A senior prosecutor has told colleagues she plans to refuse charges against New York Attorney General Letitia James—even though it would defy President Donald Trump and likely see her fired.
Elizabeth Yusi, who oversees major cases in the Norfolk arm of the Eastern District of Virginia (EDVA), has told co-workers she sees no probable cause to charge James with mortgage fraud, according to MSNBC.
And, reports the outlet, Yusi intends to say so to Trump’s newly installed interim U.S. attorney, Lindsey Halligan, in the coming weeks—regardless of how it will be received.

The move would fly in the face of White House pressure to criminally pursue one of Trump’s most prominent antagonists, and has seen others forced from their posts.
Trump has publicly demanded James’ prosecution, calling her “SCUM” in a Sept. 20 social media post, urging action “NOW!!!”

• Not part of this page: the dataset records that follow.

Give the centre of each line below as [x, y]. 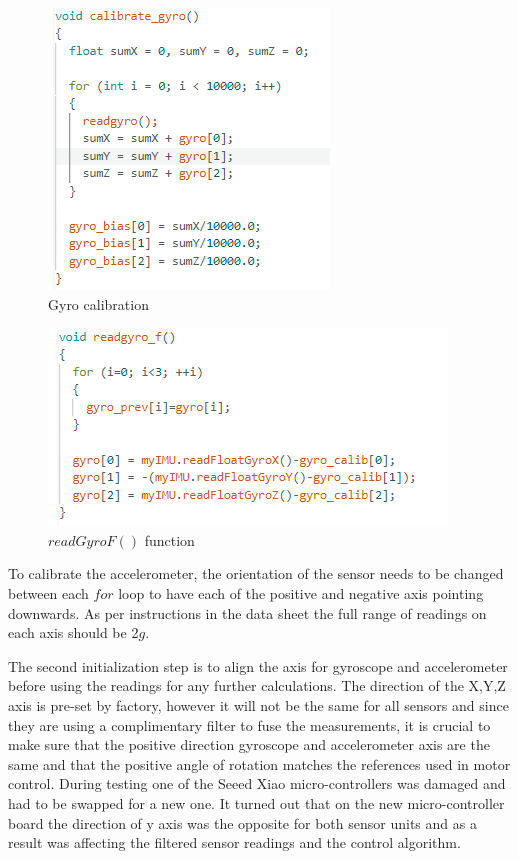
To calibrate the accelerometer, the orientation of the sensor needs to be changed [256, 573]
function [169, 539]
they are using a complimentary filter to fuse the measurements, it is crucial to [249, 724]
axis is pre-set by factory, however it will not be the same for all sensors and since [258, 704]
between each [48, 592]
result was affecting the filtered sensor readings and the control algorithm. [234, 842]
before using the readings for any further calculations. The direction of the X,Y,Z [257, 685]
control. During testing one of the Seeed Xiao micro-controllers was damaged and [257, 783]
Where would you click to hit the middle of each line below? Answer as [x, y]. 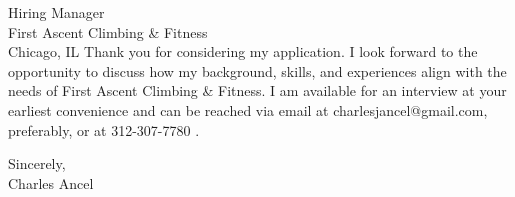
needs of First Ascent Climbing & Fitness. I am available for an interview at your [257, 90]
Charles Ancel [51, 182]
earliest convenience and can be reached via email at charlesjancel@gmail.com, [248, 109]
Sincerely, [37, 163]
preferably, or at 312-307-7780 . [104, 129]
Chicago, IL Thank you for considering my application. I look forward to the [243, 51]
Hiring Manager [56, 12]
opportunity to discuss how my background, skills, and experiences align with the [257, 70]
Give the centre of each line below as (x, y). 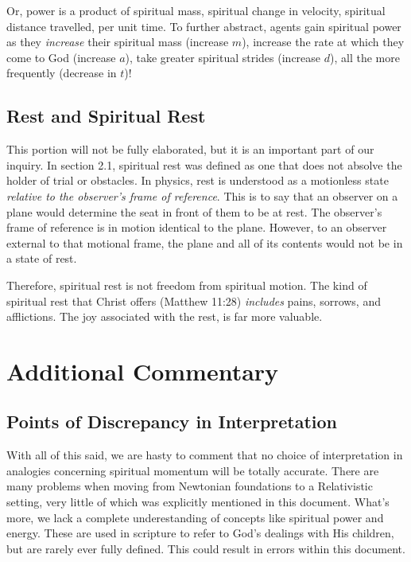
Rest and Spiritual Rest (106, 116)
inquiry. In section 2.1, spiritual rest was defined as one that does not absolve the (204, 164)
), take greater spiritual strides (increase (223, 57)
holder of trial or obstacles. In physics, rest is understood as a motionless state (198, 180)
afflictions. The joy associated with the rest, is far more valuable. (165, 316)
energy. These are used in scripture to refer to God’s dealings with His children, (200, 533)
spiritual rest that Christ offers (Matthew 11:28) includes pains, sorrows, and (194, 301)
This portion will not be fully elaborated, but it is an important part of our (190, 149)
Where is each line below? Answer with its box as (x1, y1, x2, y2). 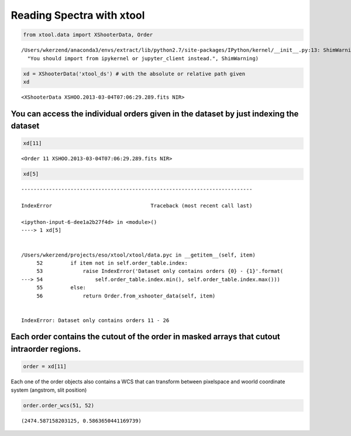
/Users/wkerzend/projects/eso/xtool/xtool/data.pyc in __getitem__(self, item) (21, 251, 256, 258)
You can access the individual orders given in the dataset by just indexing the (11, 109, 299, 119)
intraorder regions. (11, 344, 81, 354)
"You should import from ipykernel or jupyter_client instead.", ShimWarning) (27, 55, 259, 61)
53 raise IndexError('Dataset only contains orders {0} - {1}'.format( (36, 268, 284, 275)
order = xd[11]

MSNBC now reports career prosecutors in EDVA are “bracing” for Yusi to be pushed out for refusing to green-light a case many lawyers say lacks enough evidence, just as Erik Siebert, the first acting U.S. attorney Trump installed at EDVA, was.
Halligan—a onetime Trump defense lawyer with no prior prosecutorial experience—was named as interim U.S. attorney on Sept. 23.

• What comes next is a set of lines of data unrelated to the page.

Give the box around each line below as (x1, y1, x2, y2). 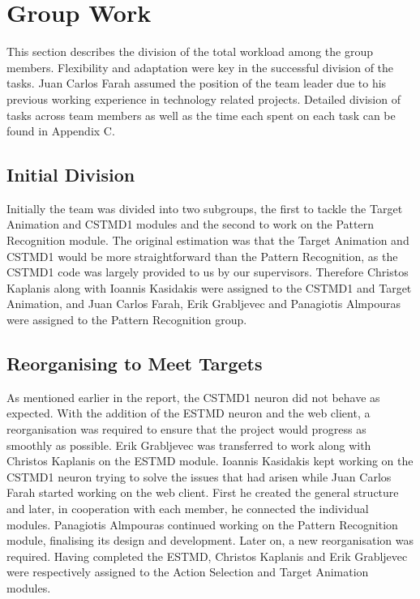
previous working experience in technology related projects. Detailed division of (6, 90, 401, 107)
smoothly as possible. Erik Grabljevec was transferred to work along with (6, 436, 371, 453)
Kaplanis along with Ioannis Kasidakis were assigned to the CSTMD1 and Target (6, 279, 412, 296)
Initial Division (6, 162, 135, 187)
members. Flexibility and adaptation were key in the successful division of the (6, 58, 394, 75)
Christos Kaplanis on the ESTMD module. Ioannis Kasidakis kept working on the (6, 452, 414, 469)
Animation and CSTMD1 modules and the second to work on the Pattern (6, 216, 374, 233)
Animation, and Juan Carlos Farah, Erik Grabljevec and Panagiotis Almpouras (6, 295, 401, 312)
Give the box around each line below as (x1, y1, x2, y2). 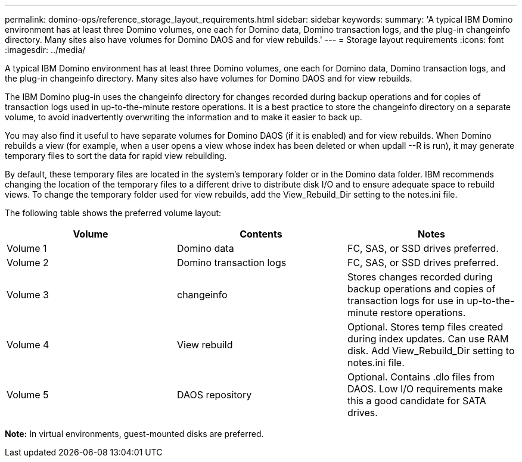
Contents (240, 228, 282, 240)
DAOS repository (176, 389, 252, 401)
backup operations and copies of (347, 283, 496, 295)
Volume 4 (7, 339, 49, 351)
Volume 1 (7, 242, 47, 254)
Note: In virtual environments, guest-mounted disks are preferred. (5, 429, 264, 439)
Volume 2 (7, 257, 49, 269)
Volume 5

Within days of taking over, she secured an indictment of former FBI director and Trump nemesis James Comey on charges that career staff previously deemed too weak.
The James probe stems from a referral by Bill Pulte, Trump’s handpicked Federal Housing Finance Agency director, who alleged James misrepresented a Norfolk home where her niece resides to obtain better loan terms.
James’ attorney Abbe Lowell has said documents show she did not claim the property as her primary residence—emailing a broker that it “WILL NOT be my primary residence”—and any contrary notation was a power-of-attorney error.
James, 66, last year won a civil-fraud verdict against Trump that a New York appeals court upheld while tossing the nearly $500 million penalty in August, prompting Trump to claim “total victory” as James vowed to appeal the financial sanction ruling.

Trump has “repeatedly insisted James face consequences for what he deemed to be a spurious attack on him,” reports MSNBC.
Yusi’s stand comes amid a purge. Siebert resigned before he was pushed on Sept. 19 after resisting pressure to charge James—or to bring additional cases against Comey—before Trump declared he would fire him anyway.
The turmoil intensified last week when Michael Ben’Ary, EDVA’s top national-security prosecutor, was fired after a MAGA influencer questioned his loyalty. In a farewell letter, he blasted political interference that “jeopardiz[es] our national security.”
Legal experts warn that the James matter exemplifies the politicization of federal law enforcement. “This supervisor clearly is doing the right and ethical thing by refusing to bend her legal conclusions to fit the president’s desire for political retribution,” Randall Eliason, a former top public-corruption prosecutor, told MSNBC. He called it “tragic” that careers hang on such decisions.
The DOJ and White House declined to comment either to MSNBC or the Daily Beast, while the White House did not respond to a request for comment.